To discuss clonal composition and the character of the mutations we used a concept of analyzing VAF for the mutations. As has already been proven in hematological malignancies, the allelic burden of somatic mutations may be successfully incorporated even into clinical practice for the diagnosis and prognosis of neoplasms.³³ According to the VAF, we could hypothesize on the role of the mutations, especially in those cases with more than one alteration: the mutation with the greatest VAF would likely be the driver mutation.^34,35 We found that two mutations had a particular role in a possible natural history of FTC in our patients. S451F (localized in the extracellular domain) and V592I (in juxtamembrane domain) may be considered to be two oncogenic and driver mutations. Patients harbored one or both of these mutations. Analyzing their VAF, we may assume that their origin may be subclonal. A new finding of the possible particular role of those two mutations may be even more significant, taking into account their role as targets in the action of TKI, such as midostaurin. Further investigation with functional analysis is required to determine the functional role of all FLT3 mutations detected in this cohort of patients.

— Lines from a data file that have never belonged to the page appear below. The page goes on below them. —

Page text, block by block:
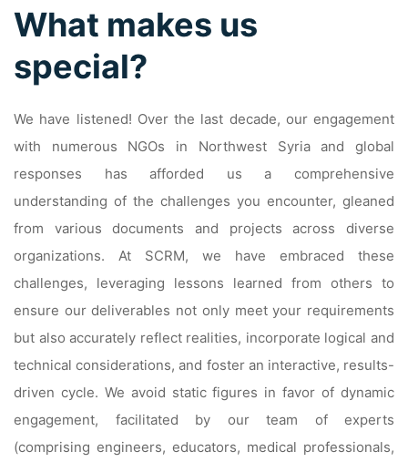
What makes us
special?
We have listened! Over the last decade, our engagement
with numerous NGOs in Northwest Syria and global
responses has afforded us a comprehensive
understanding of the challenges you encounter, gleaned
from various documents and projects across diverse
organizations. At SCRM, we have embraced these
challenges, leveraging lessons learned from others to
ensure our deliverables not only meet your requirements
but also accurately reflect realities, incorporate logical and
technical considerations, and foster an interactive, results-
driven cycle. We avoid static figures in favor of dynamic
engagement, facilitated by our team of experts
(comprising engineers, educators, medical professionals,

Although an association between FLT3 mutations and malignant disease, particularly in hematological malignancies, has been established, these findings are new for FTC. FLT3 is known to be involved in the regulation of proliferation, differentiation, and survival of hematopoietic and dendritic cells.³⁶ Its occurrence is linked mainly with AML patients, as about 30% harbor the FLT3 mutation, in which it is associated with reduced overall survival and increased risk of relapse compared with FLT3-negative AML patients.³⁷ FLT3 was reported to be the single most commonly mutated gene in AML by Yamamato and colleagues in 2001.³⁸

Among the mutations within an activation loop, the most commonly found ones in our group of FTC patients concerned asparagine residues (Asp835) mutations, similarly to AML,³⁹ MDS, and ALL patients. As is the case of FLT3-internal tandem duplication (ITD), they spontaneously activate tyrosine kinase activity and induce factor-independent proliferation of hematopoietic cell lines.³⁸ Although the role of FLT3 mutations in the transformation of myeloid cells is not yet known, it is highly probable that they provide a strong mitogenic and antiapoptotic signal.⁴⁰ Thus, these mutations may act synergistically with mutations blocking differentiation to induce AML and hypothetically, by analogy, FTC as well.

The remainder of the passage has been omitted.